In web.py, to run an application you instantiate a web.application and invoke its run() method, e.g.:

app = web.application(urls, globals())
app.run()

This eventually runs a BaseHTTPServer.HTTPServer from the Python standard library.

Flask‘s WSGI application class (Flask) has a run() method:

run(host='127.0.0.1', port=5000, debug=None, **options)

This invokes the Werkzeug serving.run_simple function (see above).

WebOb doesn’t offer any server per se, but suggests using Paste’s httpserver.serve or wsgiref.simple_server.

Bottle has a standalone run() function:

run(app=None, server='wsgiref', host='127.0.0.1', port=8080,
    interval=1, reloader=False, quiet=False, plugins=None, **kargs)

This runs one of several web servers supported, by default, wsgiref, which uses the wsgiref.simple_server.

Pesto suggests using the Python wsgiref directly, e.g.:

import pesto
dispatcher = pesto.dispatcher_app()
...
httpd = make_server('', 8080, dispatcher)
httpd.serve_forever()

Diva uses Python’s WSGIServer from the standard library to implement its main() and serve() standalone functions.

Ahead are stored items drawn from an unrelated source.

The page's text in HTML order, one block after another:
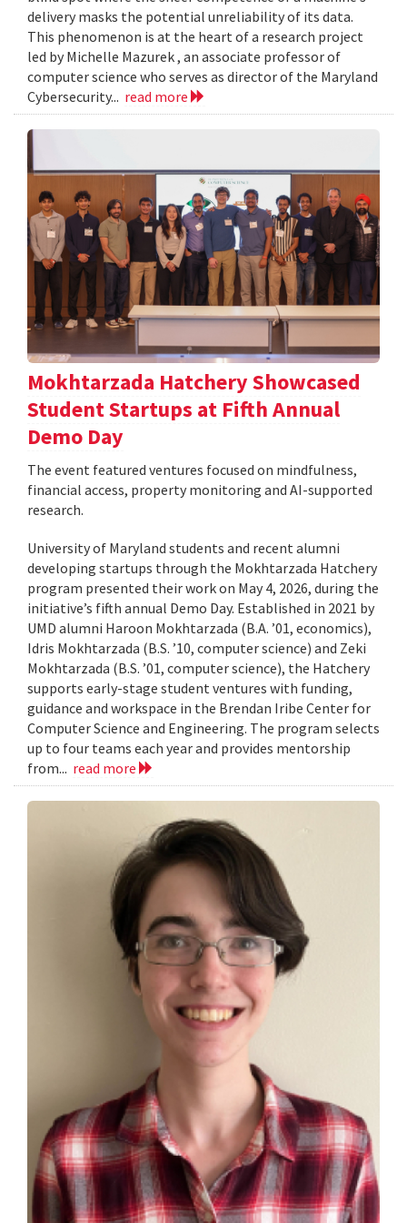
delivery masks the potential unreliability of its data.
This phenomenon is at the heart of a research project
led by Michelle Mazurek , an associate professor of
computer science who serves as director of the Maryland
Cybersecurity... read more
Mokhtarzada Hatchery Showcased
Student Startups at Fifth Annual
Demo Day
The event featured ventures focused on mindfulness,
financial access, property monitoring and AI-supported
research.
University of Maryland students and recent alumni
developing startups through the Mokhtarzada Hatchery
program presented their work on May 4, 2026, during the
initiative’s fifth annual Demo Day. Established in 2021 by
UMD alumni Haroon Mokhtarzada (B.A. ’01, economics),
Idris Mokhtarzada (B.S. ’10, computer science) and Zeki
Mokhtarzada (B.S. ’01, computer science), the Hatchery
supports early-stage student ventures with funding,
guidance and workspace in the Brendan Iribe Center for
Computer Science and Engineering. The program selects
up to four teams each year and provides mentorship
from... read more

The former can be used as follows:

from diva.core import Application
from diva.server import main

class MyApp(Application): pass

main(MyApp())

Summary: With the exception of Twisted and CherryPy, all frameworks base their development servers on the standard library’s wsgiref or BaseHTTPServer, Paste or Rocket (which claims to be CherryPy-compatible). Lesson for prospective framework creators: Don’t write your own server. However, you may want to enhance your server with auto-reloading, threading, debugging. etc.

There are two approaches to running the app or server. Django and Web2py don’t want the developer to bother with writing app.run() or similar, the other frameworks expect the programmer to plug the various pieces together.

Best wishes for 2012 to all readers!